The writer is a lawyer based in Islamabad. He is a Rhodes scholar and has an LL.M from Harvard Law S

By Babar Sattar
June 14, 2008
The writer is a lawyer based in Islamabad. He is a Rhodes scholar and has an LL.M from Harvard Law School

This title borrowed from Barak Obama's book aptly captures an exceptional quality of hope: its willingness to challenge established norms, conventions, and the status quo. Hope with all its audacity is what the rule of law movement has given Pakistan. It is only hope that can convince citizens – be they lawyers, students or civil society activists – to travel all the way from NWFP, Sindh, Balochistan and Southern Punjab to Lahore and Islamabad in scorching heat to fight for justice. This movement is epochal and unique for never has the world seen people with means of subsistence as modest as in Pakistan roused and driven by a goal that promises them no direct tangible benefits.

In the initial phase of the lawyers' movement it was being argued that the pro rule of law argument – that the Constitution provides for and protects the fundamental rights of citizens and if the Constitution is molested it creates a personal stake for all citizens – was too sophisticated to resonate with the average citizen. This claim ignored the fact that the idea of justice resonates with ordinary people because all humans have an inherent sense of it. To use US Justice Antonio Scalia's example, make a rule in your house that kids cannot watch TV after a certain hour, and then force all of them to retire to their rooms at the given time while allowing only one to continue watching TV against such rule.
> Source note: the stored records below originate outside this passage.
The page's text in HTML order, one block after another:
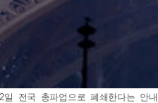
전국 총파업으로 폐쇄한다는 안
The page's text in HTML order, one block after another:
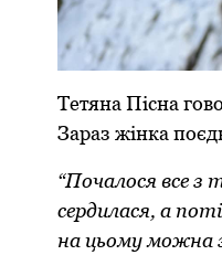
Тетяна Пісна
Зараз жінка
“Почалося все з
сердилася, а
на цьому можна
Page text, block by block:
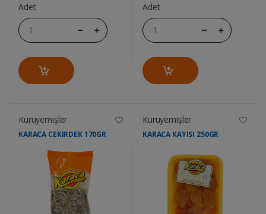
Adet Adet
Kuruyemişler
KARACA CEKIRDEK 170GR
Kuruyemişler
KARACA KAYISI 250GR
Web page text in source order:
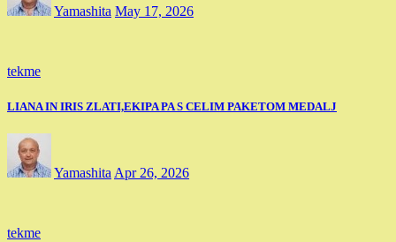
Yamashita May 17, 2026
tekme
LIANA IN IRIS ZLATI,EKIPA PA S CELIM PAKETOM MEDALJ
Yamashita Apr 26, 2026
tekme
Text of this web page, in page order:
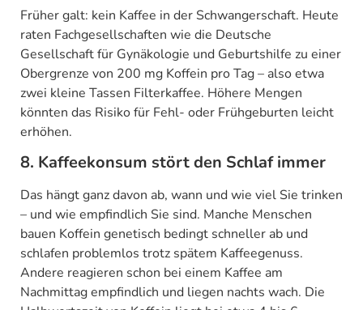
Früher galt: kein Kaffee in der Schwangerschaft. Heute
raten Fachgesellschaften wie die Deutsche
Gesellschaft für Gynäkologie und Geburtshilfe zu einer
Obergrenze von 200 mg Koffein pro Tag – also etwa
zwei kleine Tassen Filterkaffee. Höhere Mengen
könnten das Risiko für Fehl- oder Frühgeburten leicht
erhöhen.
8. Kaffeekonsum stört den Schlaf immer
Das hängt ganz davon ab, wann und wie viel Sie trinken
– und wie empfindlich Sie sind. Manche Menschen
bauen Koffein genetisch bedingt schneller ab und
schlafen problemlos trotz spätem Kaffeegenuss.
Andere reagieren schon bei einem Kaffee am
Nachmittag empfindlich und liegen nachts wach. Die

Riots might break out in the house, as the discriminatory implementation of the rule by parents would offend the fundamental conception of fairness of even their own kids and create resentment.

The twin contributions of the 15-month long rule of law movement have been this: one, it has provoked the sense of fairness of the Pakistani nation along with waking them up to their right to demand justice; and two, it has empowered ordinary people with the will to come out and fight when they believe they are being wronged. Educating people about their rights and about how virtues of rule of law can trickle down to improve ordinary lives, and shaking up the nation out of its sense of resignation to overt acts of injustice are the long-term gains produced by this movement that cannot be reversed irrespective of its success with immediate-term goals. The immediate goal of the march is to get the dysfunctional judges restored to their Nov 3 positions. But while pursuing this worthy goal, we must also acknowledge the less obvious yet substantial benefits of the long-march.
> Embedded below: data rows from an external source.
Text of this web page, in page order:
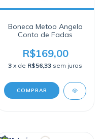
Boneca Metoo Angela
Conto de Fadas
R$169,00
3 x de R$56,33 sem juros
COMPRAR
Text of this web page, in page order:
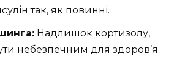
так, як повинні.
Надлишок кортизолу,
небезпечним для здоров’я.
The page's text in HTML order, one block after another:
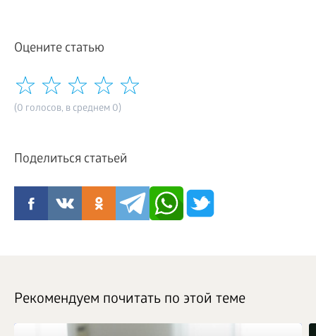
Оцените статью
(0 голосов, в среднем 0)
Поделиться статьей
Рекомендуем почитать по этой теме

Notwithstanding accusations that the long-march could threaten a nascent elected government, this street movement is actually strengthening participatory democracy by galvanizing cities and towns across Pakistan. In its first phase, the lawyers' movement organized protests outside the Supreme Court, literally to pressure the court to do the right thing. We heard the criticism then that lawyers despite being vanguards of rule of law and officers of the court are attempting to disrupt and influence the proceedings of the apex court. To be honest, they were doing exactly that. But their pressure was intended to function as a counter-weight to the pressure of unrepresentative forces of the state that have continued to coerce the court into submission for the last 60 years. The strategy worked and for the first time in this country's history the court gave a judgment that undid a dictator's unlawful action while he was still holding the reigns of power.
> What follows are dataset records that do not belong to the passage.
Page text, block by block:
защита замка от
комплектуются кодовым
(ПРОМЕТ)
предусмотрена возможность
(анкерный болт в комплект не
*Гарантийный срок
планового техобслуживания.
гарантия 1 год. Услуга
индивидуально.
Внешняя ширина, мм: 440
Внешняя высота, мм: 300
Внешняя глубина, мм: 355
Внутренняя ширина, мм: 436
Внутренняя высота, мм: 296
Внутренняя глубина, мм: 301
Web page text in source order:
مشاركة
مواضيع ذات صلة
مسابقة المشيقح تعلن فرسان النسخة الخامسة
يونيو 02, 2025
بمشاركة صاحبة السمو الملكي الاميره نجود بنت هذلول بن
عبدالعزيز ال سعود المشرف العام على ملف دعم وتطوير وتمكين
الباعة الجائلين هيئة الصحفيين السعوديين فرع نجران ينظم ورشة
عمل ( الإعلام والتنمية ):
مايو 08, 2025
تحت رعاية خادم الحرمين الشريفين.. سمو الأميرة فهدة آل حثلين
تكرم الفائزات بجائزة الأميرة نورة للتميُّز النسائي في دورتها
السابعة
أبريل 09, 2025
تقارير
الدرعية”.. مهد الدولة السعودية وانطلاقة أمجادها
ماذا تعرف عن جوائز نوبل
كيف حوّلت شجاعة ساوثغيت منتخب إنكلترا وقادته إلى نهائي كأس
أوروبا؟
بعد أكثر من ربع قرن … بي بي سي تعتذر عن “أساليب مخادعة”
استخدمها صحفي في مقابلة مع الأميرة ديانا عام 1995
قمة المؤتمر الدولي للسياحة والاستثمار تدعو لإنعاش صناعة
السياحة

Similarly, now, rather than weaken the parliament, the long-march is designed to empower it with the required moral authority and popular support to stand-up to the non-democratic forces that are preventing the legislature from endorsing and reflecting the popular will. The parliament can grasp this opportunity by responding positively to the demand of the people who make it sovereign and unfasten the shackles that reduce it to a rubber-stamp function.

Let us turn to other related criticisms/suggestions based on flawed premise. One, a repeat of the minus-three formula (unfortunately also propagated by Ayaz Amir) that Chief Justice Iftikhar Chaudhry should also resign along with General Musharraf and Justice Dogar, to seek a resolution of the judicial crisis. And two, that Aitzaz Ahsan should choose between the lawyers' movement and the PPP, and resign from the party if he is opposed to Asif Zardari's position on the restoration issue.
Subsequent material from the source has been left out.